Giving robots a brain and a constitution
In a series of videos showing the potential of the research, the robots can be seen picking up soda cans, opening and closing drawers and even cleaning a surface.
Previously, each of the parts of those tasks would have required lines of code and specific training. The new research allows the bots to learn by watching, examining the environment and working out the task themselves in real-time.
There is also a new robot constitution that sets out safety rules for both the bots and the underlying large language model decision-making system. Based on Isaac Asimov's famous three laws of robotics, they essentially say do no harm to humans.

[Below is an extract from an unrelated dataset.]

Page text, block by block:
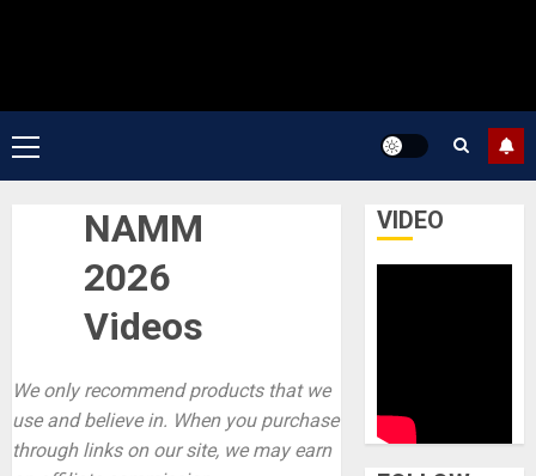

AutoRT gives vision to robots
The first of the new technologies is AutoRT, a technique that teaches multiple robots at once to perform different tasks in a range of environments at the same time.
They use a visual language model to study the environment and objects and feed that data into a large language model. This model acts as the decision maker for the bot and tells it which task it should perform next and how to perform that task.
This system was tested over seven months and used to train 20 robots. In total they performed 6,650 individual tasks during the training period to fine-tune the data collection and processing.
SARA lets the robots make changes themselves
Self-Adaptive Robust Attention for Robotics Transformers (or SARA-RT for short) is a new system that is scalable and lets the robots make improvements to their instructions based on real-world feedback. It is a way of fine-tuning the model to work as efficiently as possible.
The robot can take in spatial data from its cameras, and information from other sensors and use that to pick the best path to completion for any given task.
The final technique provides visual contour data for robots that can add descriptions to the training data. It can use this additional data to generalize more effectively and improve its understanding of the task it has to perform.
This is just an early research project from DeepMind, working on the underlying technology rather than deploying it to live products. So don’t expect an android to make you a coffee anytime soon.